Your task is to copy the data exactly while leaving out every picture.
=== Begin Enclosure ===
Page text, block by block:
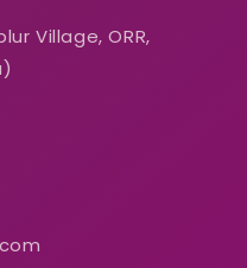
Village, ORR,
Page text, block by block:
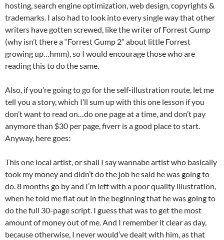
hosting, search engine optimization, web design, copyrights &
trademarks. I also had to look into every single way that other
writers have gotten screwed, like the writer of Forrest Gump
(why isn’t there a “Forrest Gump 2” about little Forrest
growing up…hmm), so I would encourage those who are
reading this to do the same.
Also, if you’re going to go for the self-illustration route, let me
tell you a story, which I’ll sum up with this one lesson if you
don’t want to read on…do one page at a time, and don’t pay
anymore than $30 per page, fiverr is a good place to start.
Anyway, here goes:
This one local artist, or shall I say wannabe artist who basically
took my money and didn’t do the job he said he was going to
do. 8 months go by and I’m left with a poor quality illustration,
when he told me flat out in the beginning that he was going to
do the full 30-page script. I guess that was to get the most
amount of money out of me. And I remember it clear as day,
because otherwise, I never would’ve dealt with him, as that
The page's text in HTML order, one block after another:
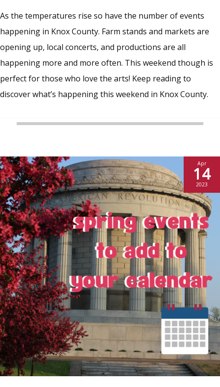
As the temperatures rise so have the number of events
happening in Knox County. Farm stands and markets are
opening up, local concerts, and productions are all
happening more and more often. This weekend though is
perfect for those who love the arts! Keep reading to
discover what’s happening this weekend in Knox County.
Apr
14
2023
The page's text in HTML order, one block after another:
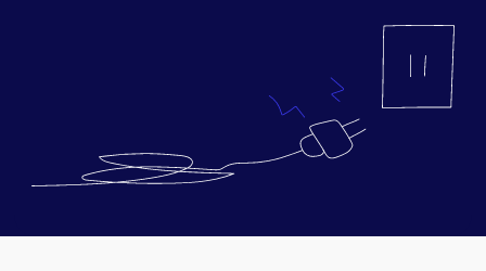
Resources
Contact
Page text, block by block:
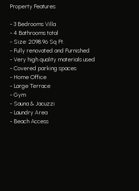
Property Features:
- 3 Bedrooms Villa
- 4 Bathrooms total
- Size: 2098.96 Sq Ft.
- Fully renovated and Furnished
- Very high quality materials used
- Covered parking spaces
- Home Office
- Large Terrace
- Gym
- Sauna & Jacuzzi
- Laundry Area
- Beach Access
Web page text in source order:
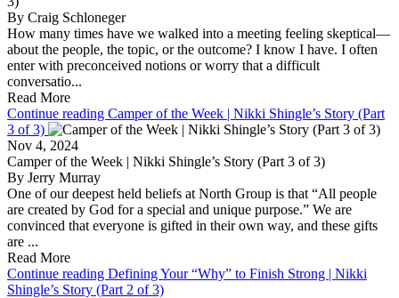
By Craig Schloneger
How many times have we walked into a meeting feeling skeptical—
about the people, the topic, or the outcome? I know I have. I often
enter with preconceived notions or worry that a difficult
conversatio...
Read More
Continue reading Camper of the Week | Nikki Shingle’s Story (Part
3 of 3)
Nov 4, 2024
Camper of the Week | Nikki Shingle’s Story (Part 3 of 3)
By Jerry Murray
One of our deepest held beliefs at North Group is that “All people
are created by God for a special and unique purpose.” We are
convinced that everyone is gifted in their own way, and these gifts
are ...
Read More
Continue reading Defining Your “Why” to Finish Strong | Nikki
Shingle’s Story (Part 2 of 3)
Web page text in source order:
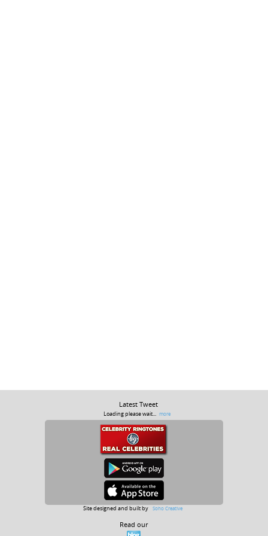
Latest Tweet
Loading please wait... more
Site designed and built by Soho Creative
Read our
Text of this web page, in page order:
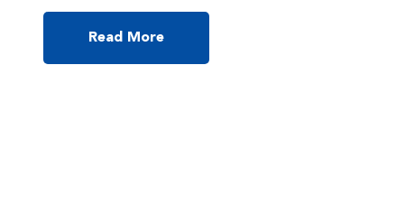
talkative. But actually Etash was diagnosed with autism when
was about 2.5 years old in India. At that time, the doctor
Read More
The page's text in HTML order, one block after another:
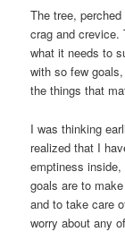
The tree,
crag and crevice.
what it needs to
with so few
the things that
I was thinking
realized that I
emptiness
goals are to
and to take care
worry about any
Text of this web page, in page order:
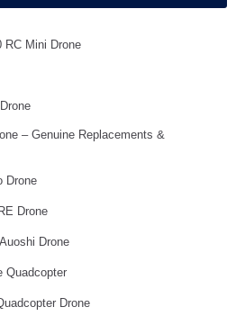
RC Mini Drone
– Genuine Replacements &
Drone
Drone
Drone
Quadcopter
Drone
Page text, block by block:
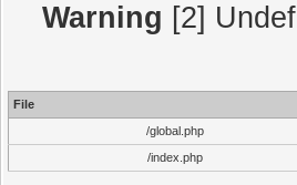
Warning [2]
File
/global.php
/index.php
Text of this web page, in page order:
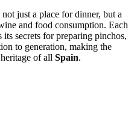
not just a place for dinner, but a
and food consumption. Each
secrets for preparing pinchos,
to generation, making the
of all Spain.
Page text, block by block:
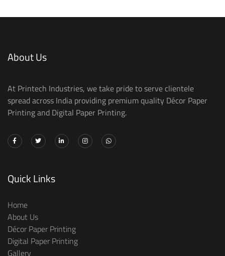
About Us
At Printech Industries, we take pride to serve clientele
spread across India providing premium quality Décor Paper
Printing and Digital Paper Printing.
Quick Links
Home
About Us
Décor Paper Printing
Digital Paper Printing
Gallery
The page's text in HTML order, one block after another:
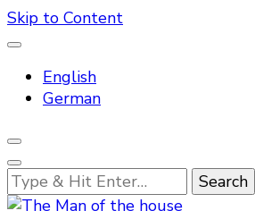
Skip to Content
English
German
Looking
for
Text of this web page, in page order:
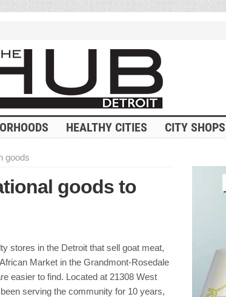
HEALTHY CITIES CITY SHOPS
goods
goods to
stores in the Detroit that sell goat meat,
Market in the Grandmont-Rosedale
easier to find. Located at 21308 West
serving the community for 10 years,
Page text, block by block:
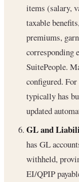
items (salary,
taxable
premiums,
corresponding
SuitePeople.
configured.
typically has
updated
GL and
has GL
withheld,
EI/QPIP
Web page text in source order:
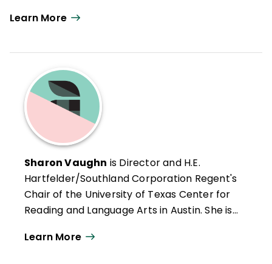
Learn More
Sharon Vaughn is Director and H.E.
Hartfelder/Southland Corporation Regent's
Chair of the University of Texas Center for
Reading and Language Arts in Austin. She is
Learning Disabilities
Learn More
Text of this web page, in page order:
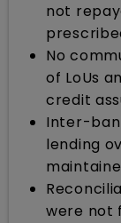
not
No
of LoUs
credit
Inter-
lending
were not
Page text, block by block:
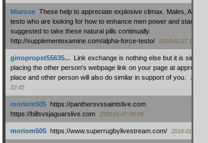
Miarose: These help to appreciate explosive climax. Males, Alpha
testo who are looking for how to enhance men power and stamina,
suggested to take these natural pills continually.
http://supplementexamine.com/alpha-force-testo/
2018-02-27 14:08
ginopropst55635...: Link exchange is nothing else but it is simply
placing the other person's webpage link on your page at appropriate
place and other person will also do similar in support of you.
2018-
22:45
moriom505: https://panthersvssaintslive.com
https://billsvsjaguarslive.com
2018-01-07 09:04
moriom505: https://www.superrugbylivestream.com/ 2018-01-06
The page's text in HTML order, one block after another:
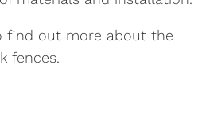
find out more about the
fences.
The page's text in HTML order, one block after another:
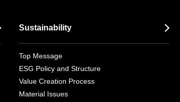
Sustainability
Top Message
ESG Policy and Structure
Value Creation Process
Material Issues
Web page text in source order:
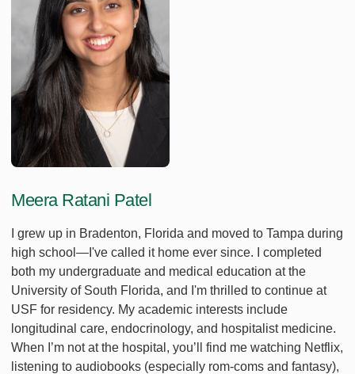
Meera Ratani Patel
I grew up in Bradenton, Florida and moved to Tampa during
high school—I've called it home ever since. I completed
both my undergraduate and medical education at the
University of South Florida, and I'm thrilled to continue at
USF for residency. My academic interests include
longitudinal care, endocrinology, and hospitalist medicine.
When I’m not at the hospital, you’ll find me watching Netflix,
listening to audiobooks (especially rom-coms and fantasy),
=== End Enclosure ===
- _PROBLEM SOLUTION_
Page text, block by block:
Village, ORR,
Page text, block by block:
hosting, search engine optimization, web design, copyrights &
trademarks. I also had to look into every single way that other
writers have gotten screwed, like the writer of Forrest Gump
(why isn’t there a “Forrest Gump 2” about little Forrest
growing up…hmm), so I would encourage those who are
reading this to do the same.
Also, if you’re going to go for the self-illustration route, let me
tell you a story, which I’ll sum up with this one lesson if you
don’t want to read on…do one page at a time, and don’t pay
anymore than $30 per page, fiverr is a good place to start.
Anyway, here goes:
This one local artist, or shall I say wannabe artist who basically
took my money and didn’t do the job he said he was going to
do. 8 months go by and I’m left with a poor quality illustration,
when he told me flat out in the beginning that he was going to
do the full 30-page script. I guess that was to get the most
amount of money out of me. And I remember it clear as day,
because otherwise, I never would’ve dealt with him, as that
The page's text in HTML order, one block after another:
As the temperatures rise so have the number of events
happening in Knox County. Farm stands and markets are
opening up, local concerts, and productions are all
happening more and more often. This weekend though is
perfect for those who love the arts! Keep reading to
discover what’s happening this weekend in Knox County.
Apr
14
2023
The page's text in HTML order, one block after another:
Resources
Contact
Page text, block by block:
Property Features:
- 3 Bedrooms Villa
- 4 Bathrooms total
- Size: 2098.96 Sq Ft.
- Fully renovated and Furnished
- Very high quality materials used
- Covered parking spaces
- Home Office
- Large Terrace
- Gym
- Sauna & Jacuzzi
- Laundry Area
- Beach Access
Web page text in source order:
By Craig Schloneger
How many times have we walked into a meeting feeling skeptical—
about the people, the topic, or the outcome? I know I have. I often
enter with preconceived notions or worry that a difficult
conversatio...
Read More
Continue reading Camper of the Week | Nikki Shingle’s Story (Part
3 of 3)
Nov 4, 2024
Camper of the Week | Nikki Shingle’s Story (Part 3 of 3)
By Jerry Murray
One of our deepest held beliefs at North Group is that “All people
are created by God for a special and unique purpose.” We are
convinced that everyone is gifted in their own way, and these gifts
are ...
Read More
Continue reading Defining Your “Why” to Finish Strong | Nikki
Shingle’s Story (Part 2 of 3)
Web page text in source order:
Latest Tweet
Loading please wait... more
Site designed and built by Soho Creative
Read our
Text of this web page, in page order:
talkative. But actually Etash was diagnosed with autism when
was about 2.5 years old in India. At that time, the doctor
Read More
The page's text in HTML order, one block after another:
The tree,
crag and crevice.
what it needs to
with so few
the things that
I was thinking
realized that I
emptiness
goals are to
and to take care
worry about any
Text of this web page, in page order:
RC Mini Drone
– Genuine Replacements &
Drone
Drone
Drone
Quadcopter
Drone
Page text, block by block:
Warning [2]
File
/global.php
/index.php
Text of this web page, in page order:
not just a place for dinner, but a
and food consumption. Each
secrets for preparing pinchos,
to generation, making the
of all Spain.
Page text, block by block:
About Us
At Printech Industries, we take pride to serve clientele
spread across India providing premium quality Décor Paper
Printing and Digital Paper Printing.
Quick Links
Home
About Us
Décor Paper Printing
Digital Paper Printing
Gallery
The page's text in HTML order, one block after another:
Skip to Content
English
German
Looking
for
Text of this web page, in page order:
HEALTHY CITIES CITY SHOPS
goods
goods to
stores in the Detroit that sell goat meat,
Market in the Grandmont-Rosedale
easier to find. Located at 21308 West
serving the community for 10 years,
Page text, block by block:
items (salary,
taxable
premiums,
corresponding
SuitePeople.
configured.
typically has
updated
GL and
has GL
withheld,
EI/QPIP
Web page text in source order:
Learn More
Sharon Vaughn is Director and H.E.
Hartfelder/Southland Corporation Regent's
Chair of the University of Texas Center for
Reading and Language Arts in Austin. She is
Learning Disabilities
Learn More
Text of this web page, in page order:
not
No
of LoUs
credit
Inter-
lending
were not
Page text, block by block:
Miarose: These help to appreciate explosive climax. Males, Alpha
testo who are looking for how to enhance men power and stamina,
suggested to take these natural pills continually.
http://supplementexamine.com/alpha-force-testo/
2018-02-27 14:08
ginopropst55635...: Link exchange is nothing else but it is simply
placing the other person's webpage link on your page at appropriate
place and other person will also do similar in support of you.
2018-
22:45
moriom505: https://panthersvssaintslive.com
https://billsvsjaguarslive.com
2018-01-07 09:04
moriom505: https://www.superrugbylivestream.com/ 2018-01-06
The page's text in HTML order, one block after another:
find out more about the
fences.
The page's text in HTML order, one block after another:
Sustainability
Top Message
ESG Policy and Structure
Value Creation Process
Material Issues
Web page text in source order:
Meera Ratani Patel
I grew up in Bradenton, Florida and moved to Tampa during
high school—I've called it home ever since. I completed
both my undergraduate and medical education at the
University of South Florida, and I'm thrilled to continue at
USF for residency. My academic interests include
longitudinal care, endocrinology, and hospitalist medicine.
When I’m not at the hospital, you’ll find me watching Netflix,
listening to audiobooks (especially rom-coms and fantasy),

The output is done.